[Input]
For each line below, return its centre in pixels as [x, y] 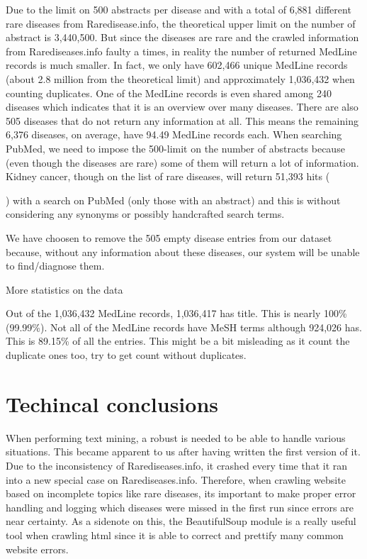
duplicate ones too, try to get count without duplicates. [126, 355]
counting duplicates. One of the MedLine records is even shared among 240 [169, 93]
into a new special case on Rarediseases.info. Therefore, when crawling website [176, 479]
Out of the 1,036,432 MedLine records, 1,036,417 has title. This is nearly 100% [176, 313]
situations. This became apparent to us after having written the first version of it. [183, 452]
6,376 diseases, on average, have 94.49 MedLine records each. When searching [174, 134]
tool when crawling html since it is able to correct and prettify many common [175, 535]
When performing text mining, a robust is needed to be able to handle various [176, 437]
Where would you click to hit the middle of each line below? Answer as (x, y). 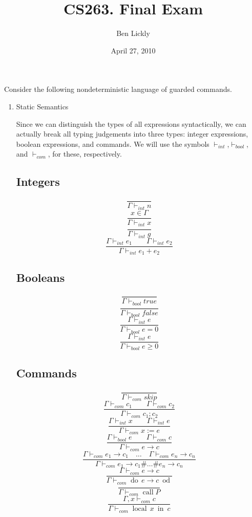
[/Input]
• _Aim of the exercise_
Could you please return the entries above exactly, minus the pictures?

• _Exercise response_
For each line below, return its centre in pixels as [x, y] 
duplicate ones too, try to get count without duplicates. [126, 355]
counting duplicates. One of the MedLine records is even shared among 240 [169, 93]
into a new special case on Rarediseases.info. Therefore, when crawling website [176, 479]
Out of the 1,036,432 MedLine records, 1,036,417 has title. This is nearly 100% [176, 313]
situations. This became apparent to us after having written the first version of it. [183, 452]
6,376 diseases, on average, have 94.49 MedLine records each. When searching [174, 134]
tool when crawling html since it is able to correct and prettify many common [175, 535]
When performing text mining, a robust is needed to be able to handle various [176, 437]
Where would you click to hit the middle of each line below? Answer as (x, y). 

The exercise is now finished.